The techniques shown above contain some of the most important principles of Talhoffer, as far as they can be determined from the new edition we use. There is very little explanation, but we can resort to counting the number of times a technique is used. Degen techniques are contained on tafels 170 through 190; each tafel contains two pairs, sometimes showing related techniques, sometimes not. The following numbers are therefor somewhat debatable.
interesting things | number of occurences |
techniques | 25 |
countertechniques | 9 |
attacker uses downward stab (reverse grip) | 19 |
attacker uses upward stab (normal grip) | 3 |
defender uses normal grip | 15 |
defender uses reverse grip | 10 |
technique uses "shield" | 4 |
counters against "shield" | 4 |
technique uses "scissors" (hard to say which are counters) | 4 |
technique uses ikkyo-like elbow lock | 4 |
counters to the elbow lock | 2 |
defense uses redirection and direct counterstab | 4 |
techniques that end with throws | 10 |
sacrifice throws | 2 |
counters that end with throws | 4 |
throws that involve lifting a leg with the hands or the knife | 5 |
The following unarmed techniques against dagger are adapted from Achille Marozzo (repeated from faulty memory, that is).
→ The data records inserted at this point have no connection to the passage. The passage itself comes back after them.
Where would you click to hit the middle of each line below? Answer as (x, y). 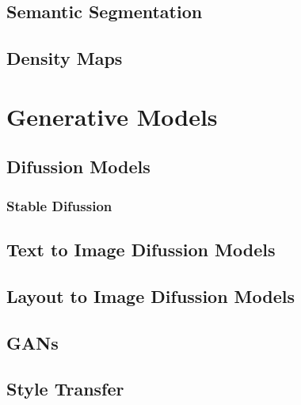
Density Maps (65, 58)
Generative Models (112, 116)
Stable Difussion (59, 205)
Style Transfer (65, 389)
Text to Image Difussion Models (141, 249)
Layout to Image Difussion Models (151, 295)
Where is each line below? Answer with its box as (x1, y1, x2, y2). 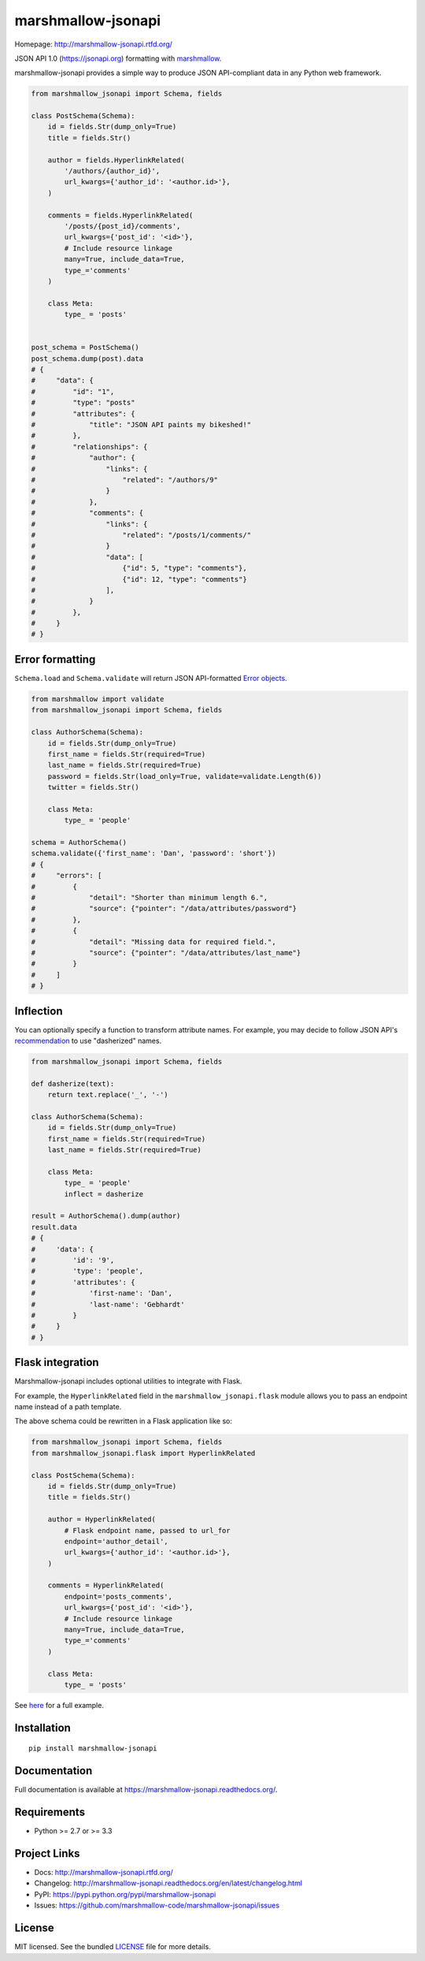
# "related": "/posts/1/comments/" (31, 530, 252, 539)
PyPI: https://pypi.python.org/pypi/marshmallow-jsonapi (34, 1889, 216, 1899)
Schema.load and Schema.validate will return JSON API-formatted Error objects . (14, 673, 287, 683)
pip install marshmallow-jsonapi (28, 1744, 157, 1753)
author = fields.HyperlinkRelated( (47, 155, 185, 165)
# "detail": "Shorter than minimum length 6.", (31, 893, 268, 902)
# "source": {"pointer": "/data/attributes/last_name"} (31, 948, 301, 957)
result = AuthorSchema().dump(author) (31, 1211, 181, 1221)
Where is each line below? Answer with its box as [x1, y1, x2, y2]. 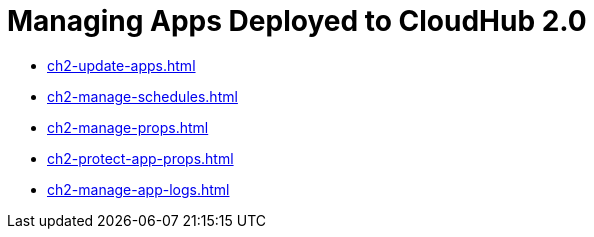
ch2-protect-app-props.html [47, 149, 234, 167]
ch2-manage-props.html [47, 118, 209, 136]
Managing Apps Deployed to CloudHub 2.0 [7, 4, 587, 38]
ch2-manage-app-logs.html [47, 180, 230, 198]
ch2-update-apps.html [47, 56, 196, 74]
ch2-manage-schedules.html [47, 87, 238, 105]
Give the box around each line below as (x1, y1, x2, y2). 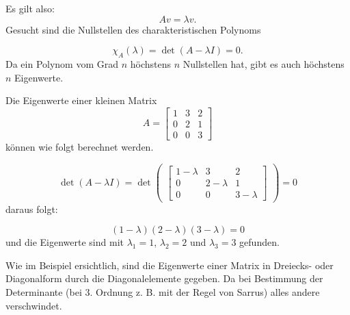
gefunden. (239, 235, 280, 249)
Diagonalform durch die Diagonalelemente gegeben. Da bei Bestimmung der (5, 271, 323, 286)
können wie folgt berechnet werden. (5, 139, 154, 153)
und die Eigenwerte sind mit (5, 235, 124, 249)
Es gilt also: (5, 1, 55, 15)
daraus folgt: (5, 201, 58, 216)
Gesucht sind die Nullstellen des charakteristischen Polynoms (5, 22, 261, 36)
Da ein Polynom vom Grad (5, 56, 119, 71)
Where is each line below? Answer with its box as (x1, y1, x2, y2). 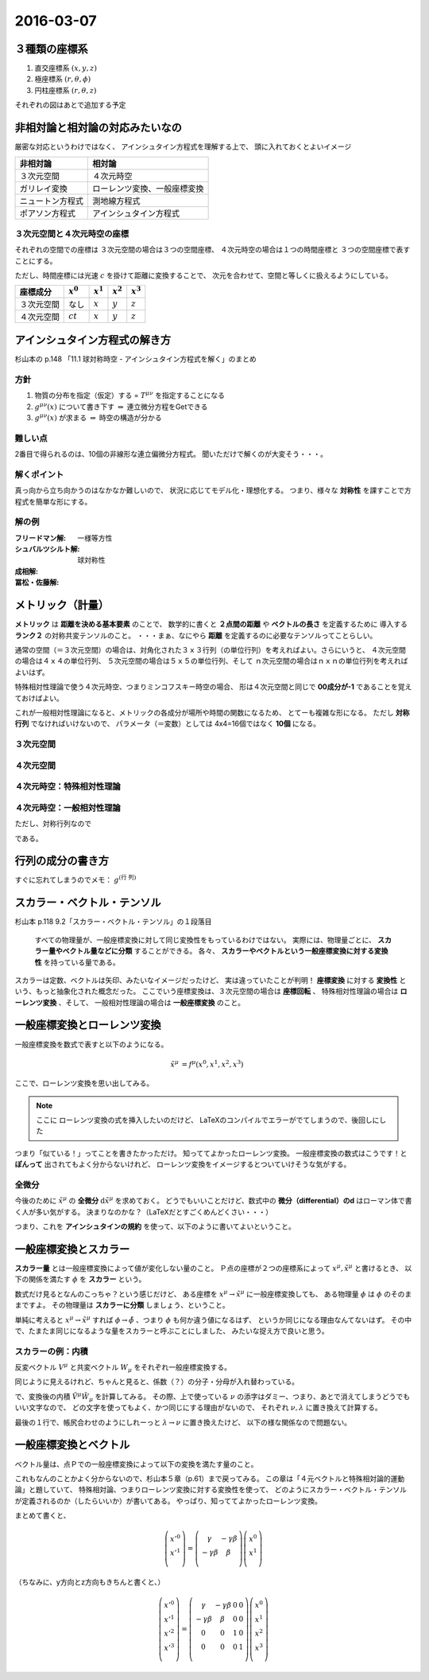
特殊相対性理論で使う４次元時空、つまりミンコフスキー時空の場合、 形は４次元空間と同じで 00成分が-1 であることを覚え (14, 682, 412, 692)
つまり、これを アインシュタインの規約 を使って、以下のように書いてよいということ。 (14, 1222, 296, 1231)
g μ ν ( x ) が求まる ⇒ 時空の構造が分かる (34, 412, 162, 422)
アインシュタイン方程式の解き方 (14, 333, 171, 346)
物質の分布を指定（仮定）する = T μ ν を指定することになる (34, 390, 226, 400)
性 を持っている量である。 (34, 957, 121, 967)
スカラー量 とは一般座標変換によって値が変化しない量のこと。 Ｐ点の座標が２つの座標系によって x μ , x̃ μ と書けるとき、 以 (14, 1262, 412, 1273)
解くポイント (14, 469, 64, 480)

These are from the techniques included in Hutton's "Cold Steel." Hutton has (deliberately?) omitted all of Marozzo's techniques that involve grabbing the opponent's blade and wrenching it out of his hand, which are actually almost half of them. I have experimented with this blade-taking with various kinds of knives. As expected, the sharper the knife, the smaller the margin for error. So far I only got a small cut disarming a slim Opinel (the scary sharp carbon steel French knives that rust like hell), probably because I was worried the 1cm wide blade would snap. I've had worse paper cuts. The opponent was disarmed however. So I think it was a valid technique if you were unarmed and someone wanted to kill you.